Generally that is exactly how it works. You have to properly setup the hardware and/or the hardware may already have things hardcoded at fixed addresses.
You could ask the same question, how does the hardware know that when I write a byte to address 0x21000010 (I just made that up) that that is the uart transmit holding register and that write means I want to send a byte out the uart? The answer because it is hardcoded in the logic that way. Or the logic might have an offset, the uart might be able to move it might be at some other control register contents plus 0x10. change that control register (which itself has some hardcoded address) from 0x21000000, to 0x90000000 and then write to 0x90000010 and another byte goes out the uart.

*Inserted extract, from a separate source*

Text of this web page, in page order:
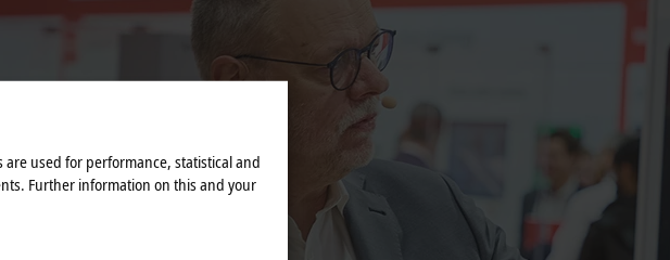
used for performance, statistical and
Further information on this and your

I would have to look at that particular part, but if it does support external memory, then in theory that is all you have to do know what addresses in the processors address space are mapped to that external memory and reads and writes will cause external memory accesses.
Intel based computers, PC's, tend to like one big flat address space, use the lspci command on your Linux box (if you have one) or some other command if windows or a mac, and you will find that your video card has been given a chunk of address space. If you get through the protection of the cpu/operating system and were to write to an address in that space it will go right out the processor through the pcie controllers and into the video card, either causing havoc or maybe just changing the color of a pixel. You have already dealt with this with your avr and msp430s. Some addresses in the address space are flash, and some are ram, there is some logic outside the cpu core that looks at the cpu cores address bus and makes decisions on where to send that access. So far that flash bank and ram bank and logic are all self contained within the boundaries of the chip, this is not too far of a stretch beyond that the logic responds to an address, and from that creates an external memory cycle, when it is done or the result comes back on a read it completes the internal memory cycle and you go on to the next thing.
Does that make any sense or am I making it worse?
You can use the reserved word register to suggest to the compiler that it put that variable into an internal memory location:
register int iInside;
Use caution; the compiler knows how many bytes of register storage are available, and when all available space is gone it won't matter.
Use register variables only for things that are going to be used very, very frequently, such as counters.